The Dinner List by Rebecca Serle
- Apr 8, 2025
- 3 min read
⭐️⭐️⭐️ 3/5
✅ Would recommend- if this fits your preferences, go for it!
Published by MacMillan Audio September 11th, 2018
Magical Realism
Star-Crossed Lovers
🌶️ 2/5- fade to black or behind closed doors, implied but not described too explicitly
📖 288 pages
🎧 5 hours, 5 minutes
⚠️ Trigger warnings: death, car accident, drunk driving, vehicle hits pedestrian, miscarriage, late term pregnancy loss, parent estrangement, parent death, fiance death, graphic descriptions of physical trauma, pregnancy, infidelity, alcoholism
🤓 SUMMARY 🤓
If you could have dinner with anyone, living or dead, who would it be– Sabrina never expects to find herself at dinner with her list, but here she is with her best friend, her ex, her estranged father, her favorite college professor, and Audrey Hepburn.
👀 REVIEW 👀
I didn’t hate this book, but I didn’t love this book. I found it difficult to follow the characters (I kept confusing the father and professor at dinner) and found the relationship between Sabrina and Tobias frustrating. I fully accept that doomed relationships exist in the real world and what happened to them could have happened in real life– but I would be annoyed by the story if it came from a friend, too– the story came from immature choice after immature choice.
There wasn’t a lot of diversity, especially for New York City, but it was a small cast of characters so there wasn’t a ton of room for it. I found Sabrina whiny and unreasonable, Tobias shallow and selfish, Jessica detached but frustrated when others returned the disinterest, Conrad too optimistic, Robert stuck in his own past and unaccountable unless he can be the victim, and Audrey Hepburn too one-dimensional. Honestly, my favorite character was Matty- he was level headed, encouraging while remaining realistic.
NOTE: I read through the story as if all guests were actually present. I realized while writing this review that if you consider that the guests might only be a projection of Sabrina’s mind, that would explain all the faults I found in each of the characters as that’s how she saw them individually.

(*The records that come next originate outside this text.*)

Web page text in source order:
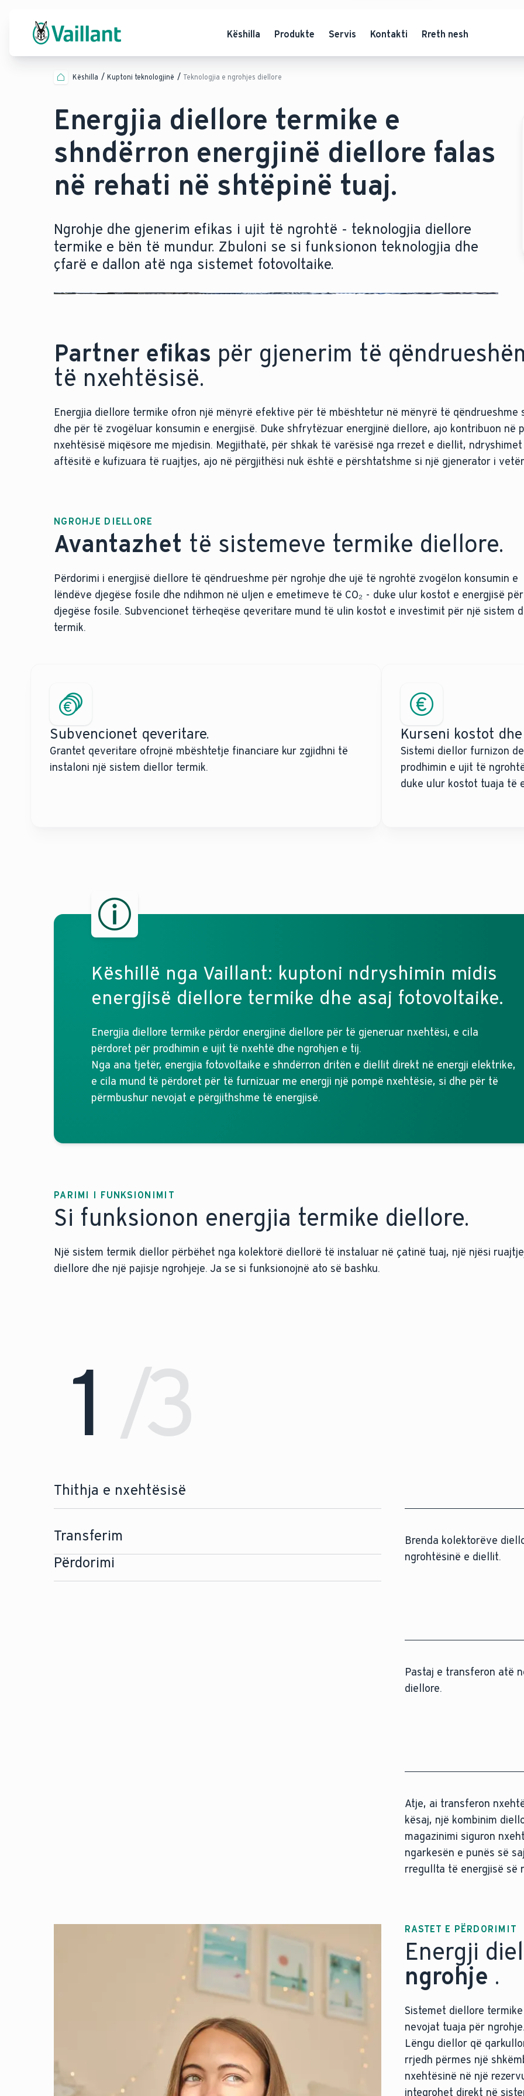
Këshilla Produkte Servis Kontakti Rreth nesh
Këshilla Kuptoni teknologjinë Teknologjia e ngrohjes diellore
Energjia diellore termike e
shndërron energjinë diellore falas
në rehati në shtëpinë tuaj.
Ngrohje dhe gjenerim efikas i ujit të ngrohtë - teknologjia diellore
termike e bën të mundur. Zbuloni se si funksionon teknologjia dhe
çfarë e dallon atë nga sistemet fotovoltaike.
Partner efikas për gjenerim të
të nxehtësisë.
Energjia diellore termike ofron një mënyrë efektive për të mbështetur në mënyrë të qëndrueshme
dhe për të zvogëluar konsumin e energjisë. Duke shfrytëzuar energjinë diellore, ajo kontribuon në
nxehtësisë miqësore me mjedisin. Megjithatë, për shkak të varësisë nga rrezet e diellit,
aftësitë e kufizuara të ruajtjes, ajo në përgjithësi nuk është e përshtatshme si një gjenerator i
NGROHJE DIELLORE
Avantazhet të sistemeve termike diellore.
Përdorimi i energjisë diellore të qëndrueshme për ngrohje dhe ujë të ngrohtë zvogëlon konsumin e
lëndëve djegëse fosile dhe ndihmon në uljen e emetimeve të CO₂ - duke ulur kostot e energjisë
djegëse fosile. Subvencionet tërheqëse qeveritare mund të ulin kostot e investimit për një sistem
termik.
Subvencionet qeveritare.
Grantet qeveritare ofrojnë mbështetje financiare kur zgjidhni të
instaloni një sistem diellor termik.
Kurseni kostot
Sistemi diellor furnizon
prodhimin e ujit të
duke ulur kostot tuaja të
Këshillë nga Vaillant: kuptoni ndryshimin midis
energjisë diellore termike dhe asaj fotovoltaike.
Energjia diellore termike përdor energjinë diellore për të gjeneruar nxehtësi, e cila
përdoret për prodhimin e ujit të nxehtë dhe ngrohjen e tij.
Nga ana tjetër, energjia fotovoltaike e shndërron dritën e diellit direkt në energji elektrike,
e cila mund të përdoret për të furnizuar me energji një pompë nxehtësie, si dhe për të
përmbushur nevojat e përgjithshme të energjisë.
PARIMI I FUNKSIONIMIT
Si funksionon energjia termike diellore.
Një sistem termik diellor përbëhet nga kolektorë diellorë të instaluar në çatinë tuaj, një njësi
diellore dhe një pajisje ngrohjeje. Ja se si funksionojnë ato së bashku.
1 /3
Thithja e nxehtësisë
Transferim
Përdorimi
Brenda kolektorëve
ngrohtësinë e diellit.
Pastaj e transferon atë
diellore.
Atje, ai transferon
kësaj, një kombinim
magazinimi siguron
ngarkesën e punës së
rregullta të energjisë së
RASTET E PËRDORIMIT
Energji
ngrohje .
Sistemet diellore
nevojat tuaja për
Lëngu diellor që
rrjedh përmes një
nxehtësinë në një
integrohet direkt në
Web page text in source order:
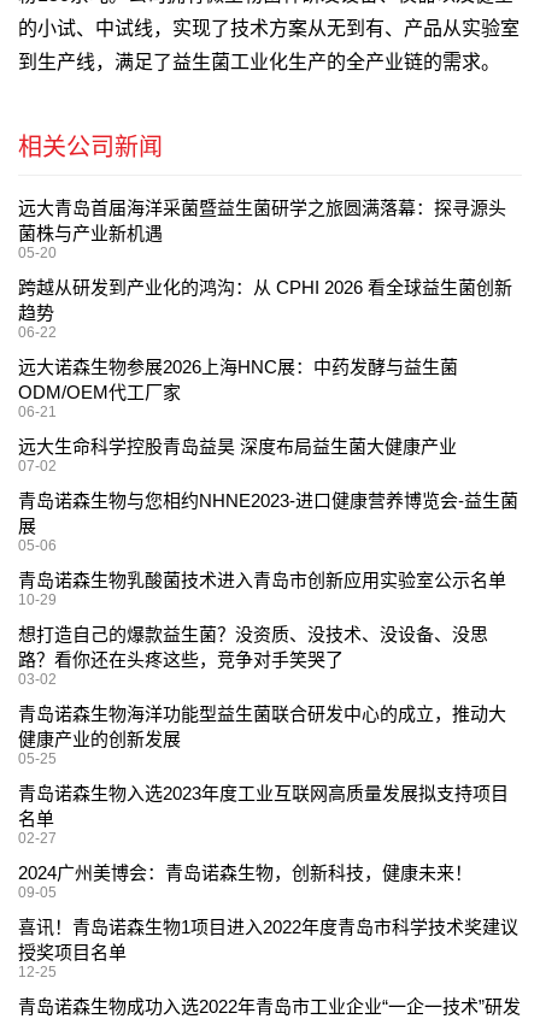
的小试、中试线，实现了技术方案从无到有、产品从实验室
到生产线，满足了益生菌工业化生产的全产业链的需求。
相关公司新闻
远大青岛首届海洋采菌暨益生菌研学之旅圆满落幕：探寻源头
菌株与产业新机遇
05-20
跨越从研发到产业化的鸿沟：从 CPHI 2026 看全球益生菌创新
趋势
06-22
远大诺森生物参展2026上海HNC展：中药发酵与益生菌
ODM/OEM代工厂家
06-21
远大生命科学控股青岛益昊 深度布局益生菌大健康产业
07-02
青岛诺森生物与您相约NHNE2023-进口健康营养博览会-益生菌
展
05-06
青岛诺森生物乳酸菌技术进入青岛市创新应用实验室公示名单
10-29
想打造自己的爆款益生菌？没资质、没技术、没设备、没思
路？看你还在头疼这些，竞争对手笑哭了
03-02
青岛诺森生物海洋功能型益生菌联合研发中心的成立，推动大
健康产业的创新发展
05-25
青岛诺森生物入选2023年度工业互联网高质量发展拟支持项目
名单
02-27
2024广州美博会：青岛诺森生物，创新科技，健康未来！
09-05
喜讯！青岛诺森生物1项目进入2022年度青岛市科学技术奖建议
授奖项目名单
12-25
青岛诺森生物成功入选2022年青岛市工业企业“一企一技术”研发
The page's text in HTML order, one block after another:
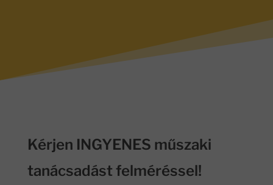
Kérjen INGYENES műszaki
tanácsadást felméréssel!
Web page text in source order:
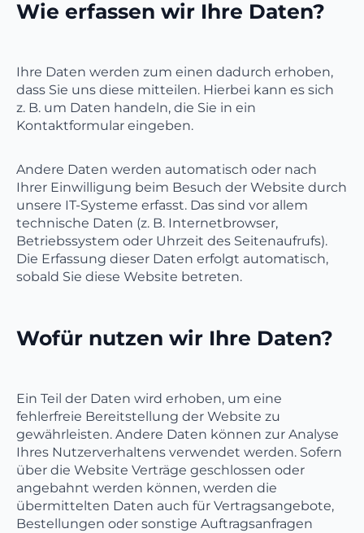
Wie erfassen wir Ihre Daten?
Ihre Daten werden zum einen dadurch erhoben,
dass Sie uns diese mitteilen. Hierbei kann es sich
z. B. um Daten handeln, die Sie in ein
Kontaktformular eingeben.
Andere Daten werden automatisch oder nach
Ihrer Einwilligung beim Besuch der Website durch
unsere IT-Systeme erfasst. Das sind vor allem
technische Daten (z. B. Internetbrowser,
Betriebssystem oder Uhrzeit des Seitenaufrufs).
Die Erfassung dieser Daten erfolgt automatisch,
sobald Sie diese Website betreten.
Wofür nutzen wir Ihre Daten?
Ein Teil der Daten wird erhoben, um eine
fehlerfreie Bereitstellung der Website zu
gewährleisten. Andere Daten können zur Analyse
Ihres Nutzerverhaltens verwendet werden. Sofern
über die Website Verträge geschlossen oder
angebahnt werden können, werden die
übermittelten Daten auch für Vertragsangebote,
Bestellungen oder sonstige Auftragsanfragen
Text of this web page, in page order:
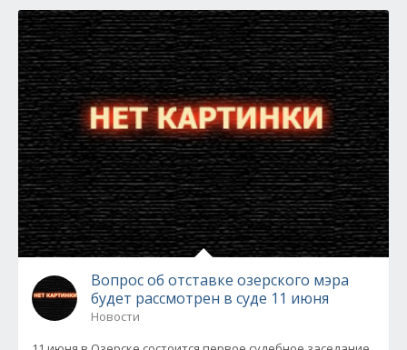
Вопрос об отставке озерского мэра
будет рассмотрен в суде 11 июня
Новости
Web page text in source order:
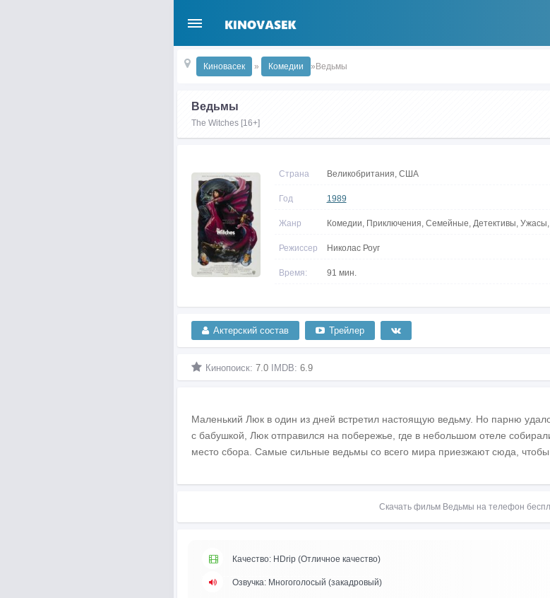
Киновасек » Комедии »Ведьмы
Ведьмы
The Witches [16+]
Страна Великобритания, США
Год 1989
Жанр Комедии, Приключения, Семейные, Детективы, Ужасы,
Режиссер Николас Роуг
Время: 91 мин.
Актерский состав Трейлер
Кинопоиск: 7.0IMDB: 6.9
Маленький Люк в один из дней встретил настоящую ведьму. Но парню
с бабушкой, Люк отправился на побережье, где в небольшом отеле
место сбора. Самые сильные ведьмы со всего мира приезжают сюда, чтобы
Скачать фильм Ведьмы на телефон
Качество: HDrip (Отличное качество)
Озвучка: Многоголосый (закадровый)

Online reviews say the themes are “love, loss, friendship, forgiveness, and the complexities of relationships” but I found the real focus to be on repeatedly trying to make something work that couldn’t. Even when the twist was revealed, Sabrina held on to hope that she could “fix” things when they were so evidently not possible. I appreciated the way Jessica called her out on this at the dinner, but where were people when Tobias left the first time? Even when she “moved on,” Sabrina was never all in on being all out of it; she continued to save something for someone who put in work in direct detriment of their relationship. Through all the on-again-off-agains of their 9 year relationship, neither Sabrina nor Tobias had the best interest of the other person or their relationship as its own entity at heart. “People in relationships are either flowers or gardeners. Two flowers shouldn't partner; they need someone to support them, to help them grow.” This garden was past a neglected patch of weeds, you have to wonder how many harmful things were planted on purpose…
There was an unexpected twist that wasn’t done poorly- the entire premise of the story sounds great as an outline as a way for the FMC to come to terms with her past. But it just fell flat for me. I wasn’t excited to get back to the story when I had to take a break and kind of slogged through it. It might hit the mark for others which is why I didn’t say I’d take back my time if I could, but I’ll be skeptical to read others from this author.